After deploying the app to App Service, access it with Chrome. image.png It is a naive application, but the IP address (172.16.1.5) is displayed. This IP address will be the internal IP of each instance of App Service, so it will be the information to identify which instance this session is connected to.

This time I tried to access it from Edge. image.png Only the address is different from the one displayed in Chrome.
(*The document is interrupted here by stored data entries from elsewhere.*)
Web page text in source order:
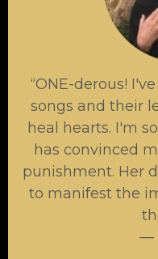
“ONE-derous!
songs and their
heal hearts. I'm
has convinced
punishment. Her
to manifest the
—

App Service’s internal load balancer works for Stiky, so even if you have multiple backend instances, it’s basically going to connect to the same instance each time. (By the way, the weighting of load balancer distribution seems to be related to the amount of access, and Chrome reloaded about 10 times to connect to different instances.)

Now use Postman to access /status. image.png I was able to confirm that it was returned with a 200 status code. This connects to an instance of 172.16.1.5. Now try changing the response from /status to return a 500 status code. image.png In this verification application, by dynamically setting the HTTP status code returned from /status, it is expected that an abnormality of the application will be detected and the abnormal instance will be eliminated and restarted on the App Service side. I am.

Wait about 10 minutes and try updating Chrome. image.png The IP has changed to 172.16.1.2 and it looks like the instance was rebooted. Just in case, I will check with Postman. image.png Similarly, the access destination has changed to 172.16.1.2. From this, it can be confirmed that the Health Check function has been activated, the instance determined to be abnormal has been disconnected, and the instance has been restarted.

I will also check on the Azure portal side.image.png The orange line is the instance that I intentionally changed so that the response to HTTP Ping becomes abnormal. From the metric, you can see that the instance wasn’t responding from 14:59 to 15:14. After that, the service is restored because it was automatically restarted.

The Health Check function needs to be implemented on the application side, but it is an effective function to improve the resilience of services. This time we only confirmed the basic behavior, but I would like to spend some time checking the detailed behavior again.

That’s all for trying Health Check with App Service.